● **GOAL OF THE EXERCISE**:
Please copy, exactly as they appear below, the lines from the one containing "nodes and (380, 603)" through the one containing "a gradient of".

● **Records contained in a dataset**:

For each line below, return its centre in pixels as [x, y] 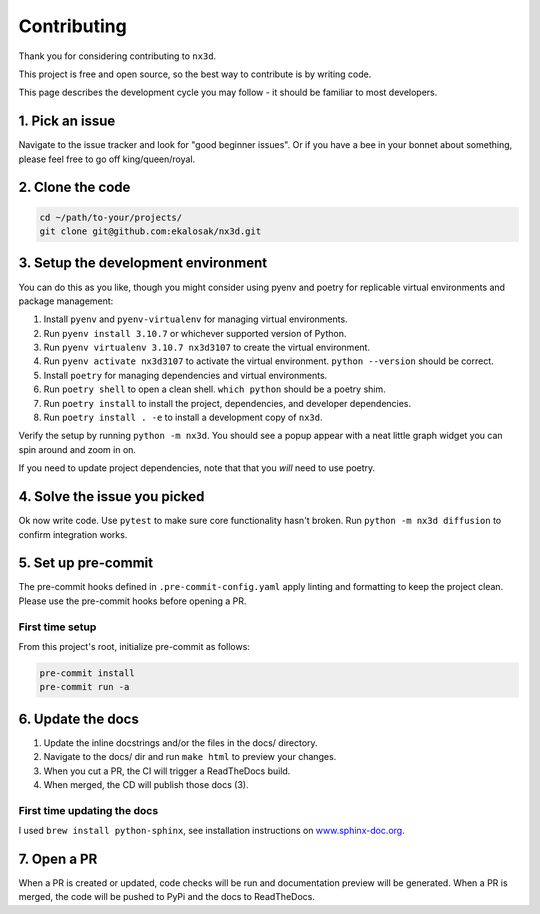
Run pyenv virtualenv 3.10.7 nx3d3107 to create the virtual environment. [206, 347]
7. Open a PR [58, 858]
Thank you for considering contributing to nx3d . [117, 56]
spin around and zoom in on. [77, 449]
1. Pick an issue [67, 121]
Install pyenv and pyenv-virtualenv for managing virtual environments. [196, 319]
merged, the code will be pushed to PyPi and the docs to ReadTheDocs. [166, 897]
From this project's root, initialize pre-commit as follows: [134, 646]
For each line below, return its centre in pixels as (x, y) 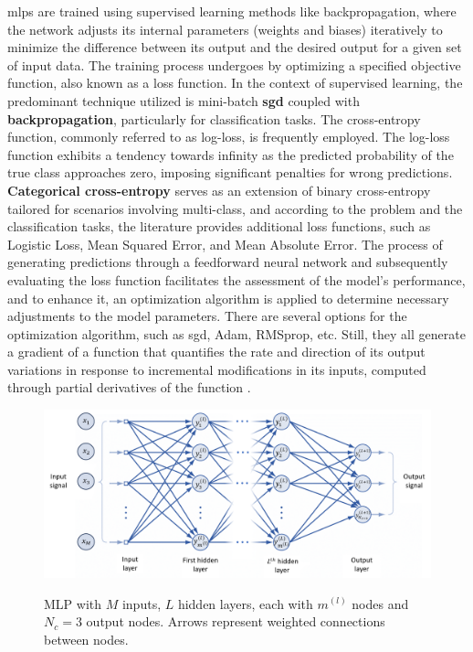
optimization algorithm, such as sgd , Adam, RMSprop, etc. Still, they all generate (236, 333)
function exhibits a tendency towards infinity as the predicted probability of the (231, 154)
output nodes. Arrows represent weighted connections (236, 621)
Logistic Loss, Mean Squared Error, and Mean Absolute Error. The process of (225, 244)
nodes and (380, 603)
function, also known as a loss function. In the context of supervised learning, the (235, 83)
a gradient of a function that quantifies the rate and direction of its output (216, 352)
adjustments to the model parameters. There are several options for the (207, 316)
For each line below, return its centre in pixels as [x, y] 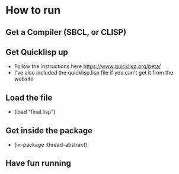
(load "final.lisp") [35, 112]
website [24, 79]
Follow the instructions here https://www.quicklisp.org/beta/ [87, 66]
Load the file [29, 97]
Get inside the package [49, 130]
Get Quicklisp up [37, 52]
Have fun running [39, 163]
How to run [33, 10]

● **ANSWER BOX**:
nodes and (380, 603)
function, also known as a loss function. In the context of supervised learning, the (235, 83)
a gradient of a function that quantifies the rate and direction of its output (216, 352)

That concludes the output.